— TRY IT —
Collect all lines from the records below that include the word "Künstliche".

— DATA FOR THIS TASK —
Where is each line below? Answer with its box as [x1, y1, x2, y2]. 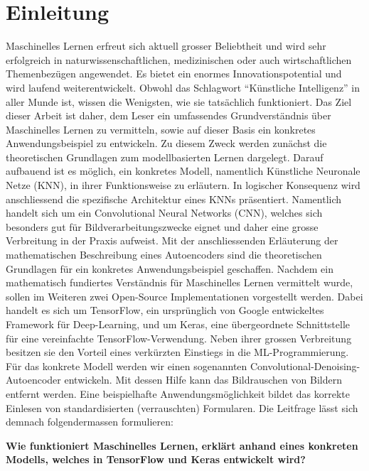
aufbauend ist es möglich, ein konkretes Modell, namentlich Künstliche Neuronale [6, 163, 360, 178]
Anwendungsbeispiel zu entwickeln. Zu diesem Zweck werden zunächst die [6, 136, 327, 151]
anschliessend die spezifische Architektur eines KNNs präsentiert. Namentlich [6, 191, 342, 206]
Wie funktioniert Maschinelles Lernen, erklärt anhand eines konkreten [6, 438, 358, 453]
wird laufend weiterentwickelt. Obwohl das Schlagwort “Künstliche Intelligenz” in [6, 80, 360, 94]
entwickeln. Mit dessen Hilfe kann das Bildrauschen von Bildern [64, 372, 342, 387]
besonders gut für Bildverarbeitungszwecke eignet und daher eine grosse [6, 219, 319, 234]
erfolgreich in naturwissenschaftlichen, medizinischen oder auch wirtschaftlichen [6, 52, 352, 67]
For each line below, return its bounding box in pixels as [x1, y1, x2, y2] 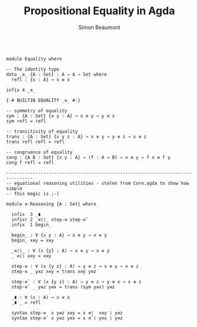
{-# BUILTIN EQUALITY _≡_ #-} [6, 97, 81, 103]
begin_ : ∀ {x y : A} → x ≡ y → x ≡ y [11, 232, 108, 238]
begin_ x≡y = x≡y [11, 237, 54, 243]
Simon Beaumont [78, 24, 121, 31]
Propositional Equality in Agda [23, 4, 176, 18]
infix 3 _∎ [11, 211, 41, 217]
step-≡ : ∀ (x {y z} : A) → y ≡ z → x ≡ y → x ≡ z [11, 263, 139, 269]
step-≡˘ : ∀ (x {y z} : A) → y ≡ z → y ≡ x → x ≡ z [11, 278, 142, 285]
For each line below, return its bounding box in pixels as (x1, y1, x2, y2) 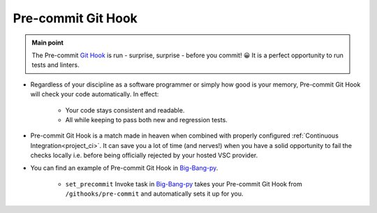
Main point (31, 38, 64, 47)
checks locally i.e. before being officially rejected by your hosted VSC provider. (30, 151, 258, 160)
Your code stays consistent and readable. (65, 105, 185, 115)
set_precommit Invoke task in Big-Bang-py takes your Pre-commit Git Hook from (65, 179, 303, 188)
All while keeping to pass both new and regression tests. (65, 115, 228, 124)
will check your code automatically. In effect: (30, 90, 159, 98)
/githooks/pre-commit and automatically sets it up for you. (65, 189, 244, 198)
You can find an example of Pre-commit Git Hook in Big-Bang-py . (30, 164, 219, 172)

— SOLUTION FOR THIS PROBLEM —
aufbauend ist es möglich, ein konkretes Modell, namentlich Künstliche Neuronale [6, 163, 360, 178]
wird laufend weiterentwickelt. Obwohl das Schlagwort “Künstliche Intelligenz” in [6, 80, 360, 94]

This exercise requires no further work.